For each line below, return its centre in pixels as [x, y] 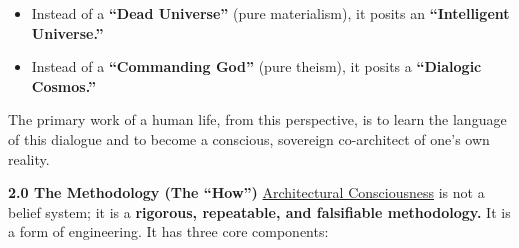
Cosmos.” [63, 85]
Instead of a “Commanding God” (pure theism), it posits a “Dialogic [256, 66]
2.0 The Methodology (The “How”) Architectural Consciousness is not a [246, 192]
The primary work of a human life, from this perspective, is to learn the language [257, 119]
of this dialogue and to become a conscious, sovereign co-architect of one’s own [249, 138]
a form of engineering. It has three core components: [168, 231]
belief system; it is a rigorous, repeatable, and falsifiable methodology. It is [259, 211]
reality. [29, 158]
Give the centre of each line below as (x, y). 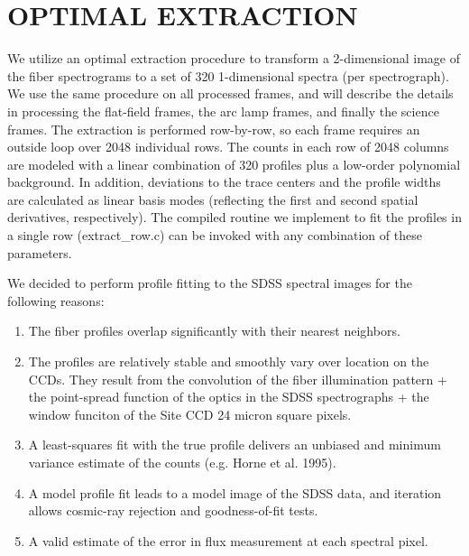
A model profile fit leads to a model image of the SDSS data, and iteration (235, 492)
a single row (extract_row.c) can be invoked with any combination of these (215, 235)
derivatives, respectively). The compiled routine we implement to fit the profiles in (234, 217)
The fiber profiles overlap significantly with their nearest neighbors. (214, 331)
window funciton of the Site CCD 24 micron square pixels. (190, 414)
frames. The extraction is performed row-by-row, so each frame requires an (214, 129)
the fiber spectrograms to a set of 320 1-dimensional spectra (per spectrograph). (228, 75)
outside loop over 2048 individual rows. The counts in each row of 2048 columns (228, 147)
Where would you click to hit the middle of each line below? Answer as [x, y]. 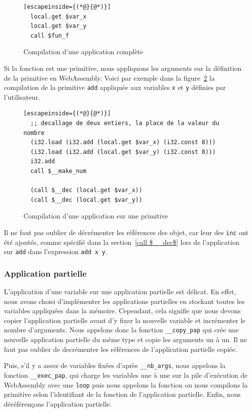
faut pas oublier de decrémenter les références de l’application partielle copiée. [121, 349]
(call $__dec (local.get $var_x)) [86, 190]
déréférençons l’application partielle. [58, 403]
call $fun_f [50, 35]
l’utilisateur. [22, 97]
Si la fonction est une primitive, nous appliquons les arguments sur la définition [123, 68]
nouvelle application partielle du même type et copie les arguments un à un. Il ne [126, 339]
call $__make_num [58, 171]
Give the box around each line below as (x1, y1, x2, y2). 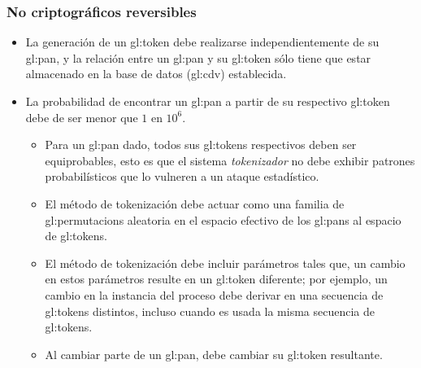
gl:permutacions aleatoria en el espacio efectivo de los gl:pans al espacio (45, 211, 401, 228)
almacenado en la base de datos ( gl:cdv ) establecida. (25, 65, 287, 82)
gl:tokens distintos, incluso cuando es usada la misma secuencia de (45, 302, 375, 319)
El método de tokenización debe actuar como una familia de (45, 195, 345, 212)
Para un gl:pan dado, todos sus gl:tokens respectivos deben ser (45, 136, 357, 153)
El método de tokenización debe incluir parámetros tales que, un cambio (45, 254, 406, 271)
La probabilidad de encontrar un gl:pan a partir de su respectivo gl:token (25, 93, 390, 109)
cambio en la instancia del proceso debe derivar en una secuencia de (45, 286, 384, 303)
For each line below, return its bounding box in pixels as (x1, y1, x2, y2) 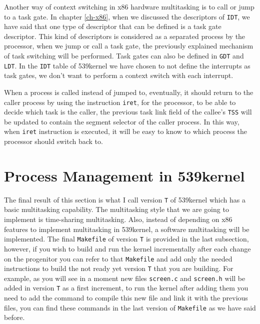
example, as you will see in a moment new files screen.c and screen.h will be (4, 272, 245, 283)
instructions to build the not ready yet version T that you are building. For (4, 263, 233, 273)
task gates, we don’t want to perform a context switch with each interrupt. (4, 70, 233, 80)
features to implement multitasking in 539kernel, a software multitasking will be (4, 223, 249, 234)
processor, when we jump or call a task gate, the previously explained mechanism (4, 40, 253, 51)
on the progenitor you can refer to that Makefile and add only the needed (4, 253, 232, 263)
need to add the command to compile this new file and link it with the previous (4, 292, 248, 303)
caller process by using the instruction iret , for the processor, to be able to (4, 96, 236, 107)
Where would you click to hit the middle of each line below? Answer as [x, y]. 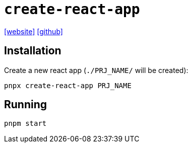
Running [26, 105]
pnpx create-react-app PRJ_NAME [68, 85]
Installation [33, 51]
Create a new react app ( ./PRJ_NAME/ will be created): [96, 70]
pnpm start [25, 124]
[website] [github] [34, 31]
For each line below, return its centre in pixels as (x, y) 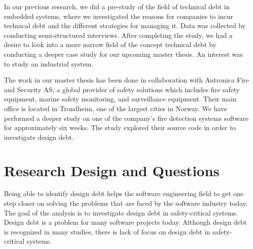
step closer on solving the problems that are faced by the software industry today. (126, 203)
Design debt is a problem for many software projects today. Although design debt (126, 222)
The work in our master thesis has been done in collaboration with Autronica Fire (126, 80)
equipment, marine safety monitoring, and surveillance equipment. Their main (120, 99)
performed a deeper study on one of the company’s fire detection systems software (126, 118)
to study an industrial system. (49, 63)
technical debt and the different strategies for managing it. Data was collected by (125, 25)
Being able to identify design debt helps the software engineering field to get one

####

▸ Exercise prompt:
Retype the whole listing exactly. Do not include the pictures.

▸ Reply to the task:
For each line below, return its centre in pixels as [x, y] 
Cosmos.” [63, 85]
Instead of a “Commanding God” (pure theism), it posits a “Dialogic [256, 66]
2.0 The Methodology (The “How”) Architectural Consciousness is not a [246, 192]
The primary work of a human life, from this perspective, is to learn the language [257, 119]
of this dialogue and to become a conscious, sovereign co-architect of one’s own [249, 138]
a form of engineering. It has three core components: [168, 231]
belief system; it is a rigorous, repeatable, and falsifiable methodology. It is [259, 211]
reality. [29, 158]
Give the centre of each line below as (x, y). 
A model profile fit leads to a model image of the SDSS data, and iteration (235, 492)
a single row (extract_row.c) can be invoked with any combination of these (215, 235)
derivatives, respectively). The compiled routine we implement to fit the profiles in (234, 217)
The fiber profiles overlap significantly with their nearest neighbors. (214, 331)
window funciton of the Site CCD 24 micron square pixels. (190, 414)
frames. The extraction is performed row-by-row, so each frame requires an (214, 129)
the fiber spectrograms to a set of 320 1-dimensional spectra (per spectrograph). (228, 75)
outside loop over 2048 individual rows. The counts in each row of 2048 columns (228, 147)
Where would you click to hit the middle of each line below? Answer as [x, y]. 
faut pas oublier de decrémenter les références de l’application partielle copiée. [121, 349]
(call $__dec (local.get $var_x)) [86, 190]
déréférençons l’application partielle. [58, 403]
call $fun_f [50, 35]
l’utilisateur. [22, 97]
Si la fonction est une primitive, nous appliquons les arguments sur la définition [123, 68]
nouvelle application partielle du même type et copie les arguments un à un. Il ne [126, 339]
call $__make_num [58, 171]
Give the box around each line below as (x1, y1, x2, y2). 
gl:permutacions aleatoria en el espacio efectivo de los gl:pans al espacio (45, 211, 401, 228)
almacenado en la base de datos ( gl:cdv ) establecida. (25, 65, 287, 82)
gl:tokens distintos, incluso cuando es usada la misma secuencia de (45, 302, 375, 319)
El método de tokenización debe actuar como una familia de (45, 195, 345, 212)
Para un gl:pan dado, todos sus gl:tokens respectivos deben ser (45, 136, 357, 153)
El método de tokenización debe incluir parámetros tales que, un cambio (45, 254, 406, 271)
La probabilidad de encontrar un gl:pan a partir de su respectivo gl:token (25, 93, 390, 109)
cambio en la instancia del proceso debe derivar en una secuencia de (45, 286, 384, 303)
For each line below, return its bounding box in pixels as (x1, y1, x2, y2) 
example, as you will see in a moment new files screen.c and screen.h will be (4, 272, 245, 283)
instructions to build the not ready yet version T that you are building. For (4, 263, 233, 273)
task gates, we don’t want to perform a context switch with each interrupt. (4, 70, 233, 80)
features to implement multitasking in 539kernel, a software multitasking will be (4, 223, 249, 234)
processor, when we jump or call a task gate, the previously explained mechanism (4, 40, 253, 51)
on the progenitor you can refer to that Makefile and add only the needed (4, 253, 232, 263)
need to add the command to compile this new file and link it with the previous (4, 292, 248, 303)
caller process by using the instruction iret , for the processor, to be able to (4, 96, 236, 107)
Where would you click to hit the middle of each line below? Answer as [x, y]. 
Running [26, 105]
pnpx create-react-app PRJ_NAME [68, 85]
Installation [33, 51]
Create a new react app ( ./PRJ_NAME/ will be created): [96, 70]
pnpm start [25, 124]
[website] [github] [34, 31]
For each line below, return its centre in pixels as (x, y) 
step closer on solving the problems that are faced by the software industry today. (126, 203)
Design debt is a problem for many software projects today. Although design debt (126, 222)
The work in our master thesis has been done in collaboration with Autronica Fire (126, 80)
equipment, marine safety monitoring, and surveillance equipment. Their main (120, 99)
performed a deeper study on one of the company’s fire detection systems software (126, 118)
to study an industrial system. (49, 63)
technical debt and the different strategies for managing it. Data was collected by (125, 25)
Being able to identify design debt helps the software engineering field to get one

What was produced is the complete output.